Black-faced cormorants have very subtle sexual dimorphism, making it difficult to differentiate sexes in the field. In general, males are larger and more robust than females, who are more slender in comparison. Males also have larger bills than females, with male bills measuring greater than 77 millimeters and female bills less than 76 mm.

=== Vocalization ===
Black-faced cormorants are usually silent when away from the breeding colony.
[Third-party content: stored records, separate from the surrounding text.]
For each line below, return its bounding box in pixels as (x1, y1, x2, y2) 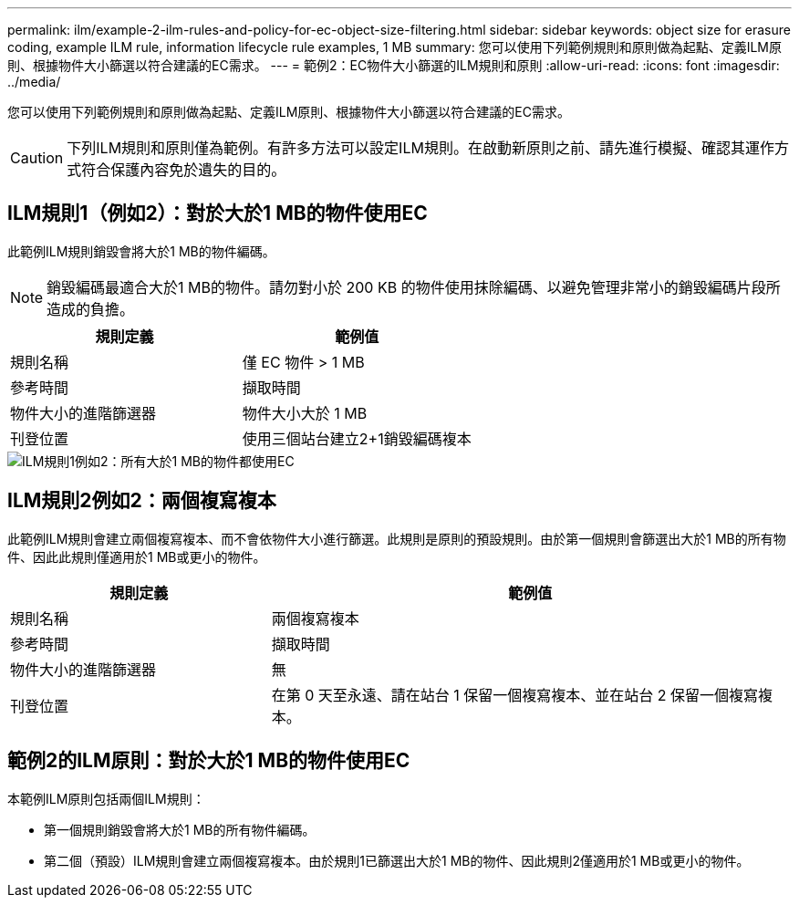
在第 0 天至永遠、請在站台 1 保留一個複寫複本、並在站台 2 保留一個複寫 (271, 685, 759, 704)
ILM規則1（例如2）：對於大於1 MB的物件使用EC (7, 202, 428, 225)
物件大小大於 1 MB (242, 403, 368, 422)
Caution (10, 149, 64, 167)
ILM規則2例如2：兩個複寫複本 (7, 489, 276, 513)
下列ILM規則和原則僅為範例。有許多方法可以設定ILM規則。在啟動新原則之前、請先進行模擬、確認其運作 (67, 139, 774, 157)
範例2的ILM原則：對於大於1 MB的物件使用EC (7, 749, 410, 773)
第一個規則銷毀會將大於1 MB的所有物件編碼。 (44, 821, 316, 837)
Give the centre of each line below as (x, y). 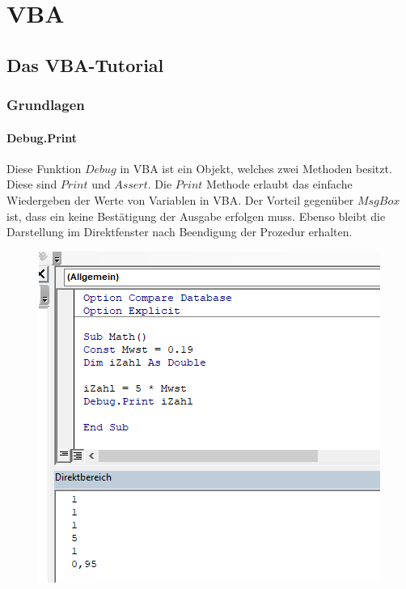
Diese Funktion (44, 168)
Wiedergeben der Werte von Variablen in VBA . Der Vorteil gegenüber (180, 199)
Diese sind (32, 184)
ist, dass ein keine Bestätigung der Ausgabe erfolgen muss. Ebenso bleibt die (196, 216)
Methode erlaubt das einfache (279, 184)
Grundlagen (46, 105)
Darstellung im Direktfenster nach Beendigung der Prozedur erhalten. (180, 232)
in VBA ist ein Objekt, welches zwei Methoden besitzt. (256, 168)
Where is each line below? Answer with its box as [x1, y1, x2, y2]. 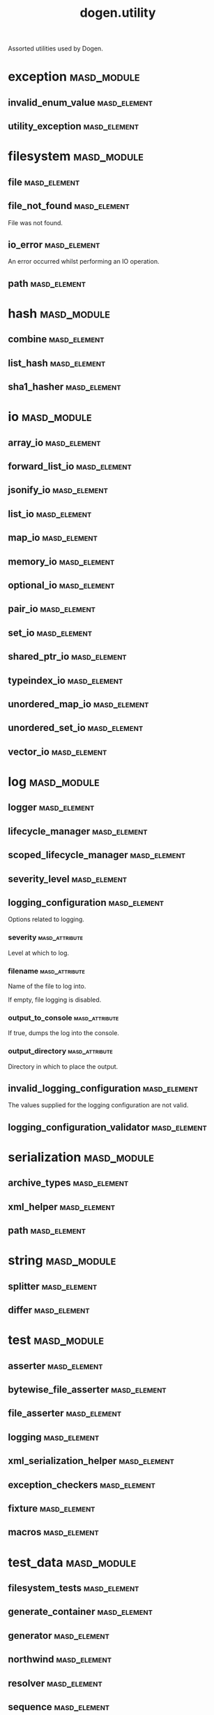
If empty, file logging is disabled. [8, 995, 102, 1004]
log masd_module [8, 774, 100, 790]
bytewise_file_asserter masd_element [8, 1383, 167, 1396]
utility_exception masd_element [8, 120, 139, 132]
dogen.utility [79, 5, 156, 21]
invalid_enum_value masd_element [8, 97, 153, 108]
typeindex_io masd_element [8, 674, 123, 686]
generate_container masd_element [8, 1606, 153, 1618]
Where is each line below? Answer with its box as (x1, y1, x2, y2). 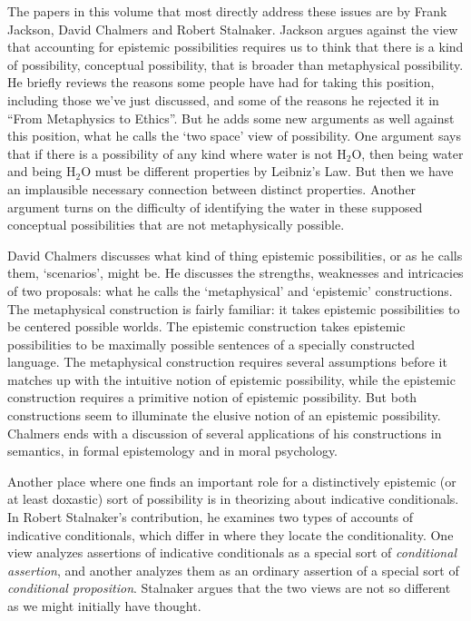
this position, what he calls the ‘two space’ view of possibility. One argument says (7, 126, 461, 145)
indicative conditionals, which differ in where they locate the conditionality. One (7, 525, 454, 544)
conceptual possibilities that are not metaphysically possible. (7, 215, 345, 234)
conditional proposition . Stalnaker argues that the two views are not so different (7, 578, 451, 597)
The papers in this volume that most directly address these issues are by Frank (7, 2, 447, 20)
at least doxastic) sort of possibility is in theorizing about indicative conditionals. (7, 489, 459, 508)
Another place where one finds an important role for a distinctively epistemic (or (7, 471, 456, 490)
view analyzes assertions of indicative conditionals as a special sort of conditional (7, 543, 456, 562)
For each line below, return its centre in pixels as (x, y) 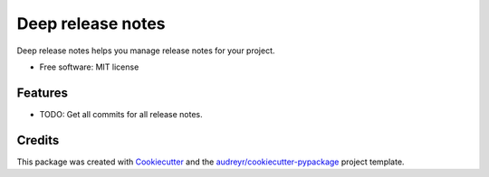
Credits (38, 140)
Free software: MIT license (89, 67)
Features (42, 93)
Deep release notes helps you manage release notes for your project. (146, 51)
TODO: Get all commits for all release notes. (121, 114)
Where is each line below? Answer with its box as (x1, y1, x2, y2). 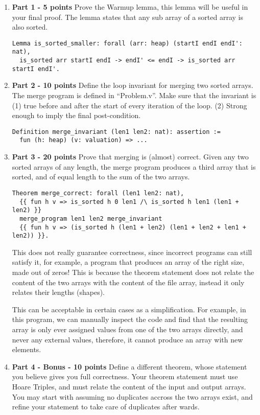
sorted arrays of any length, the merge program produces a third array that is (12, 161, 256, 172)
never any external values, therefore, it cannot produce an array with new (12, 334, 243, 344)
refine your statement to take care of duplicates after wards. (12, 401, 200, 412)
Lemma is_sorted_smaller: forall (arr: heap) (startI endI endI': (12, 39, 243, 47)
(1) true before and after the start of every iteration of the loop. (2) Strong (12, 100, 247, 110)
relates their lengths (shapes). (12, 287, 105, 297)
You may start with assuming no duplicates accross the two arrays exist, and (12, 391, 253, 402)
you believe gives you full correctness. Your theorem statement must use (12, 371, 238, 382)
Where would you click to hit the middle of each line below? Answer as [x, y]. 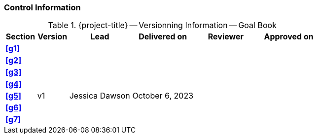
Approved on [289, 37]
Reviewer [226, 37]
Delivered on [163, 37]
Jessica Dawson [100, 96]
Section [20, 37]
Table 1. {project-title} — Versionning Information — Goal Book [162, 25]
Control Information [42, 7]
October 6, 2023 [163, 96]
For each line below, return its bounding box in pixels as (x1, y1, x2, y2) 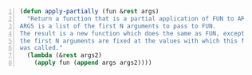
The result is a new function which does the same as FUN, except (19, 29, 246, 37)
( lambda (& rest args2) (26, 51, 102, 59)
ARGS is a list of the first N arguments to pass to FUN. (19, 22, 217, 30)
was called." (19, 44, 63, 52)
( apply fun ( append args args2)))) (33, 59, 152, 67)
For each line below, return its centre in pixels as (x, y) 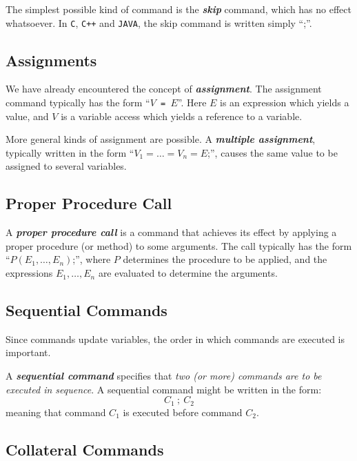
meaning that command (56, 412)
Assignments (51, 60)
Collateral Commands (85, 449)
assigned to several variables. (66, 166)
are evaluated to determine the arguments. (188, 273)
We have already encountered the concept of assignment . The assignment (164, 89)
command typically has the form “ (78, 102)
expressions (29, 273)

However, when they are at their nests, the male will emit a loud honk or guttural croak, and the female will hiss when approached.

== Taxonomy ==
The black-faced cormorant is one of around 40 species in the cormorant and shag family Phalacrocoracidae. This family split off from the darter family Anhingadae over 40 million years ago, so it has a relatively independent evolutionary history. Of the suggested 7 genera in the cormorant family, the black-faced cormorant is part of the Old-Word cormorants Phalacrocorax. This genus diverged from its sister genus, the North-Pacific Cormorants Urile around 10 million years ago.

The closest related species to the black-faced cormorant is the pied cormorant P. varius.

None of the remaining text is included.